Fixed 3 problems that produced constant (zero) outputs regardless of input.

--------------------------------------------------------------------------------

1. level2/80_Gemm_Max_Subtract_GELU.py

Issue: After max(dim=1, keepdim=True), shape is (B,1). The mean along dim=1
of a single-element tensor equals the value itself, so x - mean = 0.

Fix: Changed mean dimension from 1 to 0.
- x = x - x.mean(dim=1, keepdim=True)
+ x = x - x.mean(dim=0, keepdim=True)

Why: Shape is (B,1), so mean(dim=0) gives scalar mean across B samples; each
sample's max differs, producing non-zero deviations from batch mean.

--------------------------------------------------------------------------------

2. level2/83_Conv3d_GroupNorm_Min_Clamp_Dropout.py

Issue: min(x, 0.0) forces all values ≤ 0, then clamp(min=0.0) forces all
values to exactly 0.

Fix: Changed min to use max_value instead of min_value; set max_value=0.5.
- x = torch.min(x, torch.tensor(min_value, device=x.device))
+ x = torch.min(x, torch.tensor(max_value, device=x.device))
- max_value = 1.0
+ max_value = 0.5

Why: min(x, 0.5) caps at 0.5; clamp bounds to [0,0.5], giving output in [0,0.5]
range which preserves Conv3d/GroupNorm variation.

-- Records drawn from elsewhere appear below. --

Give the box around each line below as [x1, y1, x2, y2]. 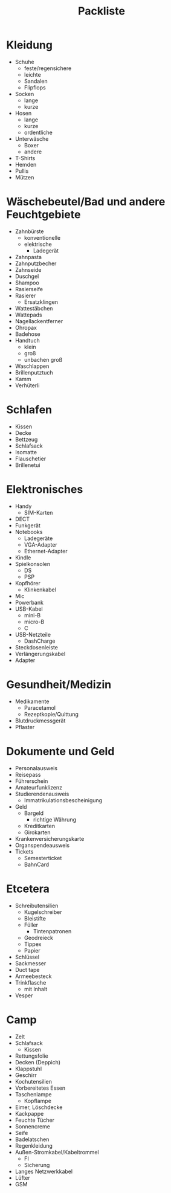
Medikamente [15, 698, 50, 705]
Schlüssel [15, 953, 40, 960]
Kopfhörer [15, 579, 40, 587]
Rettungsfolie [15, 1052, 48, 1060]
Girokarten [24, 829, 51, 836]
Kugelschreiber [24, 908, 62, 916]
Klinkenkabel [24, 586, 56, 593]
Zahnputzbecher [15, 260, 57, 267]
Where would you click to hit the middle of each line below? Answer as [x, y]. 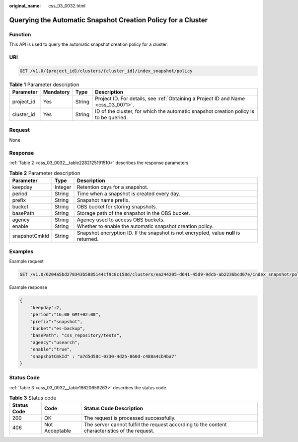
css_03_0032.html [67, 6]
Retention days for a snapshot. [113, 187]
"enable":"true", [51, 350]
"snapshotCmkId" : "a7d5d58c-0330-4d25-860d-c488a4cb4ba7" [104, 356]
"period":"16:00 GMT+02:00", [66, 315]
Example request [27, 262]
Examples [21, 252]
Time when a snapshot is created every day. [129, 193]
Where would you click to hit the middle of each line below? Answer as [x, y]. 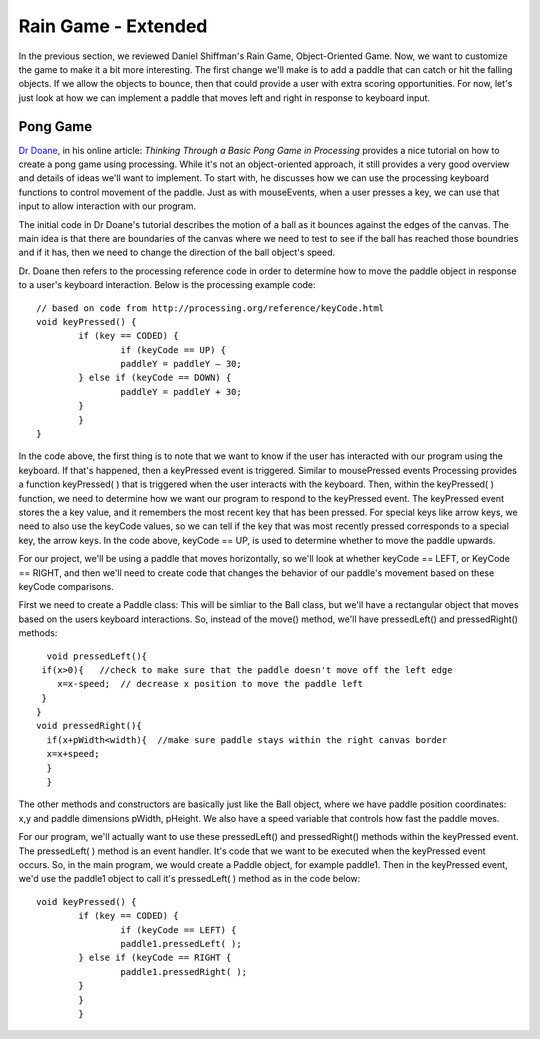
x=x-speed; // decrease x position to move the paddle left [210, 684]
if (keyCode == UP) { [173, 349]
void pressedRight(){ [89, 726]
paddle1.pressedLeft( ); [181, 943]
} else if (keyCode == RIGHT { [155, 958]
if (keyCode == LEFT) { [178, 929]
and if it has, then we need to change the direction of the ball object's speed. [177, 252]
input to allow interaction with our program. [107, 206]

--------------------------------------------------------------------------------

3. level2/23_Conv3d_GroupNorm_Mean.py

Issue: GroupNorm normalizes to zero mean per group (with default affine
params γ=1, β=0). The global mean of zero-mean data is ~0.

Fix: Replaced mean with amax (global max pooling).
- x = x.mean(dim=[1, 2, 3, 4])
+ x = x.amax(dim=[1, 2, 3, 4])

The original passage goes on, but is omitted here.